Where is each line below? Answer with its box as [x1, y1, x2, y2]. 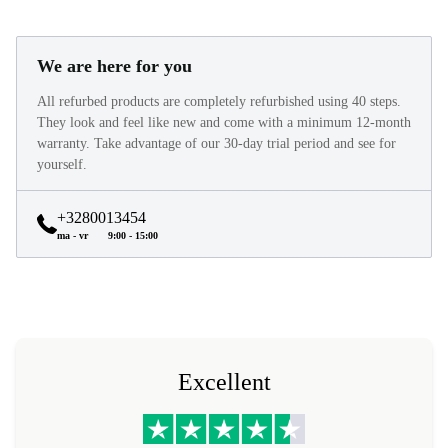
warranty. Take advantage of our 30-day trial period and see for [37, 136, 396, 152]
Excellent [177, 369, 271, 396]
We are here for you [37, 56, 192, 77]
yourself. [37, 157, 87, 173]
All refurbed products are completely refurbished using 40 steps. [37, 94, 401, 110]
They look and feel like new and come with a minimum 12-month [37, 115, 411, 131]
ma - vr [57, 230, 88, 242]
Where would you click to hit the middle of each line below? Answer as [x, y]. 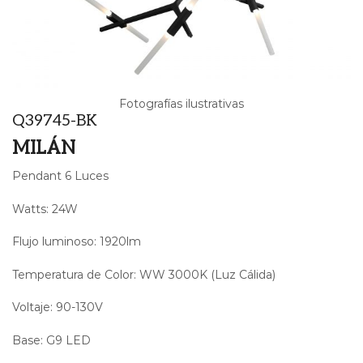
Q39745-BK [55, 121]
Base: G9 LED [51, 340]
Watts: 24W [45, 209]
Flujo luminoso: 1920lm [77, 242]
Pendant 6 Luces [60, 176]
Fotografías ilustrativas [181, 104]
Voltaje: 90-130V [58, 307]
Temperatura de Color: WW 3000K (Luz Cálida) [144, 274]
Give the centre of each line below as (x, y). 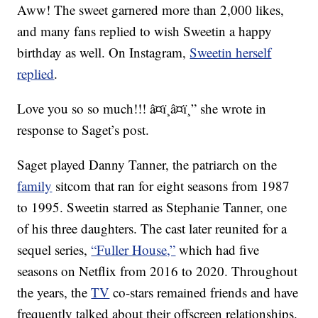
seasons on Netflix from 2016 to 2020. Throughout (158, 271)
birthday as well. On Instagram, (104, 53)
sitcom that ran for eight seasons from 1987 (171, 186)
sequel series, (54, 250)
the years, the (54, 292)
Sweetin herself (231, 53)
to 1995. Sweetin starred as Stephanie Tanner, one (152, 207)
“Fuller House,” (133, 250)
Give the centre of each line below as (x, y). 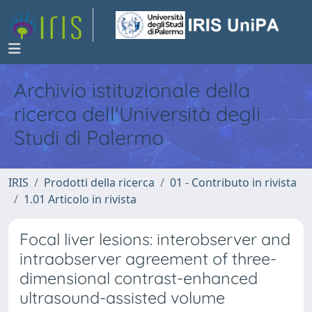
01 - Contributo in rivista (233, 182)
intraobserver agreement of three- (148, 259)
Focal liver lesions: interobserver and (155, 239)
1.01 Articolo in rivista (80, 199)
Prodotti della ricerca (99, 182)
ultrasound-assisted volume (122, 298)
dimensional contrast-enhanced (139, 278)
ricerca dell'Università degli (137, 114)
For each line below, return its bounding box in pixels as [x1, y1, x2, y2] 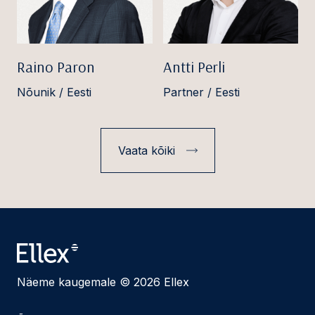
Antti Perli [162, 56, 225, 77]
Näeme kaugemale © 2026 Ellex [17, 274, 189, 289]
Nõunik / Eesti [17, 84, 91, 99]
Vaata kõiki [117, 143, 175, 157]
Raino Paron [17, 56, 95, 77]
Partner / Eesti [162, 84, 240, 99]
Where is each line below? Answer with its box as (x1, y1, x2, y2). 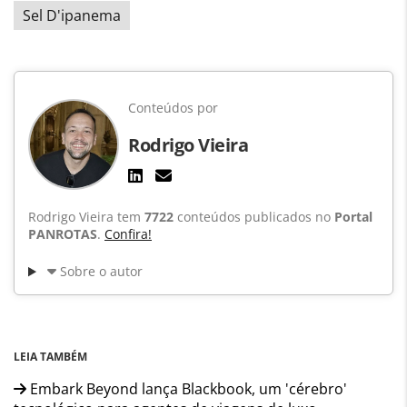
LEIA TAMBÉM (14, 349, 87, 365)
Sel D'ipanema (23, 5, 121, 26)
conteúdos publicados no (174, 208, 334, 226)
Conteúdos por (128, 99, 218, 117)
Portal (334, 208, 372, 226)
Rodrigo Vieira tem (28, 208, 144, 226)
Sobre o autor (59, 263, 143, 281)
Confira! (104, 225, 152, 243)
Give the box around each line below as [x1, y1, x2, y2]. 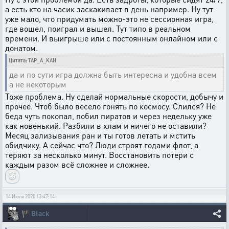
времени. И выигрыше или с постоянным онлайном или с [5, 33, 218, 43]
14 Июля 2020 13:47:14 [6, 193, 55, 199]
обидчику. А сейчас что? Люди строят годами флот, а [5, 140, 198, 150]
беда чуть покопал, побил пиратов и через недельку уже [5, 110, 212, 121]
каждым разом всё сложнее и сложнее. [5, 159, 149, 170]
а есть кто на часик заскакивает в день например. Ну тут [5, 4, 213, 14]
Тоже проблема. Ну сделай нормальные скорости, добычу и [5, 91, 223, 102]
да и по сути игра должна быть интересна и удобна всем [9, 69, 217, 80]
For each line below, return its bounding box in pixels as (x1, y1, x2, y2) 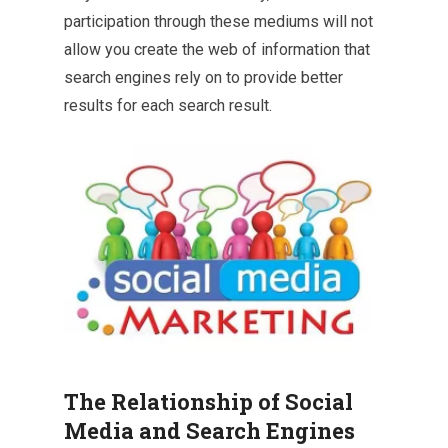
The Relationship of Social (64, 387, 353, 417)
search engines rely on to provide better (64, 67, 343, 87)
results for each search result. (64, 95, 272, 115)
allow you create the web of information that (64, 39, 370, 59)
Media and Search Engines (64, 416, 355, 446)
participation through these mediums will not (64, 11, 373, 31)
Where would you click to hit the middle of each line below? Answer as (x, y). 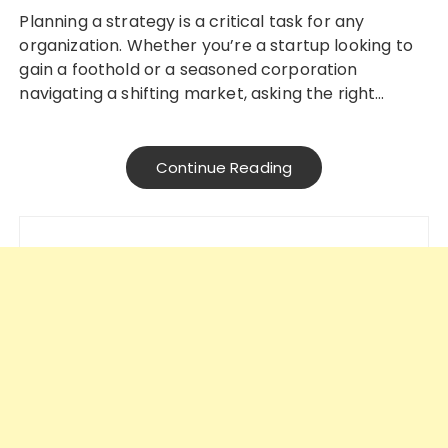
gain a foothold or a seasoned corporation (188, 70)
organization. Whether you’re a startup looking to (216, 46)
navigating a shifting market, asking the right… (202, 94)
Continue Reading (224, 168)
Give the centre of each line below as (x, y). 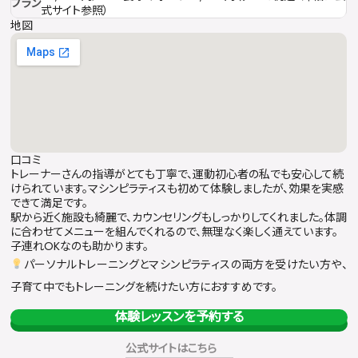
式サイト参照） (75, 10)
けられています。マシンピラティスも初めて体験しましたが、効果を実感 (177, 188)
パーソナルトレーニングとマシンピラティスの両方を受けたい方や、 (185, 264)
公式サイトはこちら (171, 348)
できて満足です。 (50, 203)
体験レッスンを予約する (179, 316)
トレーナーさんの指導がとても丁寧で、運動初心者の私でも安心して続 (177, 174)
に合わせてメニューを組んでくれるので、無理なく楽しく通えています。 (175, 231)
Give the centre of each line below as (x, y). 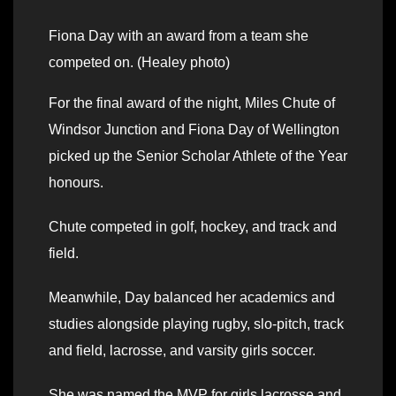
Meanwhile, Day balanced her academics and (192, 298)
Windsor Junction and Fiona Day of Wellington (194, 130)
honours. (76, 183)
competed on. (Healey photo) (139, 63)
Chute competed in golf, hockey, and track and (193, 227)
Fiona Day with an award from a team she (179, 36)
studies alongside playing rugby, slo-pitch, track (196, 324)
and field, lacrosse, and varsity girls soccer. (182, 351)
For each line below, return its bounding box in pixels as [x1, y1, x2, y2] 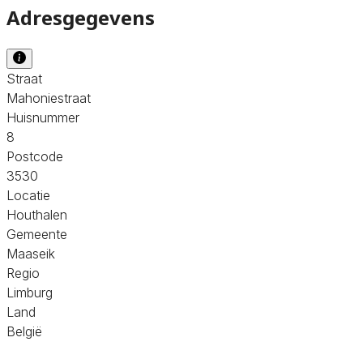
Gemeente [6, 225, 67, 242]
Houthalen [6, 206, 67, 223]
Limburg [6, 284, 53, 301]
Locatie [6, 186, 50, 203]
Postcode [6, 147, 63, 164]
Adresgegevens [6, 3, 155, 31]
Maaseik [6, 245, 55, 262]
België [6, 322, 42, 340]
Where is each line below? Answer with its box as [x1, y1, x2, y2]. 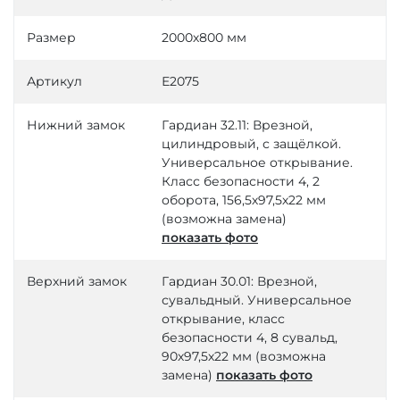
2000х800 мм [162, 29, 246, 46]
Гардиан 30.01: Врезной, [162, 273, 317, 290]
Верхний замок [27, 273, 127, 290]
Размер [27, 29, 76, 46]
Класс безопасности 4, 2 [162, 173, 320, 190]
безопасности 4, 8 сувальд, [162, 329, 337, 346]
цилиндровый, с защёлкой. [162, 136, 341, 153]
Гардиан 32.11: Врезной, [162, 117, 312, 134]
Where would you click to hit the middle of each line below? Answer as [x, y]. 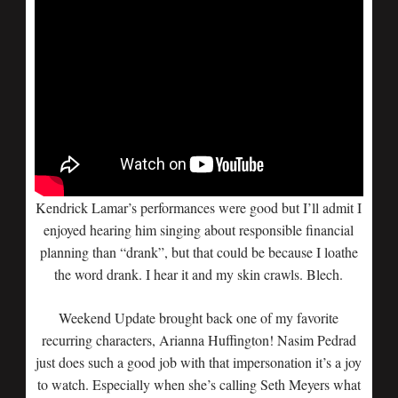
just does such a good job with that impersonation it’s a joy [199, 362]
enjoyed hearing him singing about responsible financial [199, 230]
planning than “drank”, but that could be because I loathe [199, 252]
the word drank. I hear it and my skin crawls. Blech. [199, 274]
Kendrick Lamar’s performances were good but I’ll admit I [199, 207]
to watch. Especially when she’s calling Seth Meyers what [199, 384]
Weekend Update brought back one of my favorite [199, 318]
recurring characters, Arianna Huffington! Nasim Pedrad [199, 340]
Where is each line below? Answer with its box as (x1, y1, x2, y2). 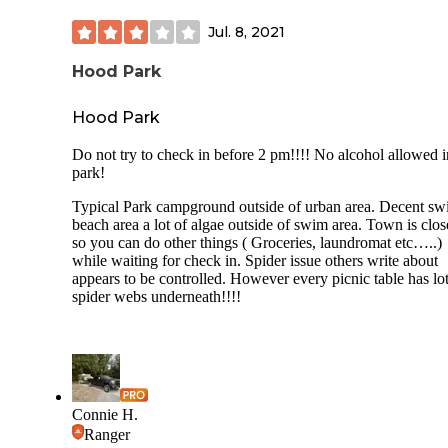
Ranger (84, 425, 130, 443)
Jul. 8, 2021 (208, 22, 285, 41)
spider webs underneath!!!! (72, 287, 241, 305)
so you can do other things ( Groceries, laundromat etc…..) (72, 233, 442, 251)
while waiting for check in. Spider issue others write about (72, 251, 438, 269)
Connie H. (72, 405, 138, 423)
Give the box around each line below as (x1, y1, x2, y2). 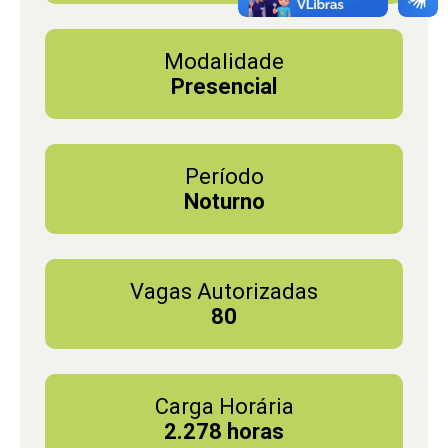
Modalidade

+++++

**WHAT THIS TASK INVOLVES**:
Print every line above once more, exactly. Omit the pictures.

**ANSWER FOR THE TASK**:
Where is each line below? Answer with its box as [x1, y1, x2, y2]. 
warranty. Take advantage of our 30-day trial period and see for [37, 136, 396, 152]
Excellent [177, 369, 271, 396]
We are here for you [37, 56, 192, 77]
yourself. [37, 157, 87, 173]
All refurbed products are completely refurbished using 40 steps. [37, 94, 401, 110]
They look and feel like new and come with a minimum 12-month [37, 115, 411, 131]
ma - vr [57, 230, 88, 242]
Where would you click to hit the middle of each line below? Answer as [x, y]. 
Q39745-BK [55, 121]
Base: G9 LED [51, 340]
Watts: 24W [45, 209]
Flujo luminoso: 1920lm [77, 242]
Pendant 6 Luces [60, 176]
Fotografías ilustrativas [181, 104]
Voltaje: 90-130V [58, 307]
Temperatura de Color: WW 3000K (Luz Cálida) [144, 274]
Give the centre of each line below as (x, y). 
seasons on Netflix from 2016 to 2020. Throughout (158, 271)
birthday as well. On Instagram, (104, 53)
sitcom that ran for eight seasons from 1987 (171, 186)
sequel series, (54, 250)
the years, the (54, 292)
Sweetin herself (231, 53)
to 1995. Sweetin starred as Stephanie Tanner, one (152, 207)
“Fuller House,” (133, 250)
Give the centre of each line below as (x, y). 
01 - Contributo in rivista (233, 182)
intraobserver agreement of three- (148, 259)
Focal liver lesions: interobserver and (155, 239)
1.01 Articolo in rivista (80, 199)
Prodotti della ricerca (99, 182)
ultrasound-assisted volume (122, 298)
dimensional contrast-enhanced (139, 278)
ricerca dell'Università degli (137, 114)
For each line below, return its bounding box in pixels as [x1, y1, x2, y2] 
Antti Perli [162, 56, 225, 77]
Näeme kaugemale © 2026 Ellex [17, 274, 189, 289]
Nõunik / Eesti [17, 84, 91, 99]
Vaata kõiki [117, 143, 175, 157]
Raino Paron [17, 56, 95, 77]
Partner / Eesti [162, 84, 240, 99]
Where is each line below? Answer with its box as (x1, y1, x2, y2). 
LEIA TAMBÉM (14, 349, 87, 365)
Sel D'ipanema (23, 5, 121, 26)
conteúdos publicados no (174, 208, 334, 226)
Conteúdos por (128, 99, 218, 117)
Portal (334, 208, 372, 226)
Rodrigo Vieira tem (28, 208, 144, 226)
Sobre o autor (59, 263, 143, 281)
Confira! (104, 225, 152, 243)
Give the box around each line below as [x1, y1, x2, y2]. 
времени. И выигрыше или с постоянным онлайном или с [5, 33, 218, 43]
14 Июля 2020 13:47:14 [6, 193, 55, 199]
обидчику. А сейчас что? Люди строят годами флот, а [5, 140, 198, 150]
беда чуть покопал, побил пиратов и через недельку уже [5, 110, 212, 121]
каждым разом всё сложнее и сложнее. [5, 159, 149, 170]
а есть кто на часик заскакивает в день например. Ну тут [5, 4, 213, 14]
Тоже проблема. Ну сделай нормальные скорости, добычу и [5, 91, 223, 102]
да и по сути игра должна быть интересна и удобна всем [9, 69, 217, 80]
For each line below, return its bounding box in pixels as (x1, y1, x2, y2) 
The Relationship of Social (64, 387, 353, 417)
search engines rely on to provide better (64, 67, 343, 87)
results for each search result. (64, 95, 272, 115)
allow you create the web of information that (64, 39, 370, 59)
Media and Search Engines (64, 416, 355, 446)
participation through these mediums will not (64, 11, 373, 31)
Where would you click to hit the middle of each line below? Answer as (x, y). 
gain a foothold or a seasoned corporation (188, 70)
organization. Whether you’re a startup looking to (216, 46)
navigating a shifting market, asking the right… (202, 94)
Continue Reading (224, 168)
Give the centre of each line below as (x, y). 
式サイト参照） (75, 10)
けられています。マシンピラティスも初めて体験しましたが、効果を実感 (177, 188)
パーソナルトレーニングとマシンピラティスの両方を受けたい方や、 (185, 264)
公式サイトはこちら (171, 348)
できて満足です。 (50, 203)
体験レッスンを予約する (179, 316)
トレーナーさんの指導がとても丁寧で、運動初心者の私でも安心して続 (177, 174)
に合わせてメニューを組んでくれるので、無理なく楽しく通えています。 (175, 231)
Give the centre of each line below as (x, y). 
Meanwhile, Day balanced her academics and (192, 298)
Windsor Junction and Fiona Day of Wellington (194, 130)
honours. (76, 183)
competed on. (Healey photo) (139, 63)
Chute competed in golf, hockey, and track and (193, 227)
Fiona Day with an award from a team she (179, 36)
studies alongside playing rugby, slo-pitch, track (196, 324)
and field, lacrosse, and varsity girls soccer. (182, 351)
For each line below, return its bounding box in pixels as [x1, y1, x2, y2] 
Gemeente [6, 225, 67, 242]
Houthalen [6, 206, 67, 223]
Limburg [6, 284, 53, 301]
Locatie [6, 186, 50, 203]
Postcode [6, 147, 63, 164]
Adresgegevens [6, 3, 155, 31]
Maaseik [6, 245, 55, 262]
België [6, 322, 42, 340]
Where is each line below? Answer with its box as [x1, y1, x2, y2]. 
2000х800 мм [162, 29, 246, 46]
Гардиан 30.01: Врезной, [162, 273, 317, 290]
Верхний замок [27, 273, 127, 290]
Размер [27, 29, 76, 46]
Класс безопасности 4, 2 [162, 173, 320, 190]
безопасности 4, 8 сувальд, [162, 329, 337, 346]
цилиндровый, с защёлкой. [162, 136, 341, 153]
Гардиан 32.11: Врезной, [162, 117, 312, 134]
Where would you click to hit the middle of each line below? Answer as [x, y]. 
just does such a good job with that impersonation it’s a joy [199, 362]
enjoyed hearing him singing about responsible financial [199, 230]
planning than “drank”, but that could be because I loathe [199, 252]
the word drank. I hear it and my skin crawls. Blech. [199, 274]
Kendrick Lamar’s performances were good but I’ll admit I [199, 207]
to watch. Especially when she’s calling Seth Meyers what [199, 384]
Weekend Update brought back one of my favorite [199, 318]
recurring characters, Arianna Huffington! Nasim Pedrad [199, 340]
Where is each line below? Answer with its box as (x1, y1, x2, y2). 
Ranger (84, 425, 130, 443)
Jul. 8, 2021 (208, 22, 285, 41)
spider webs underneath!!!! (72, 287, 241, 305)
so you can do other things ( Groceries, laundromat etc…..) (72, 233, 442, 251)
while waiting for check in. Spider issue others write about (72, 251, 438, 269)
Connie H. (72, 405, 138, 423)
Give the box around each line below as (x1, y1, x2, y2). 
Modalidade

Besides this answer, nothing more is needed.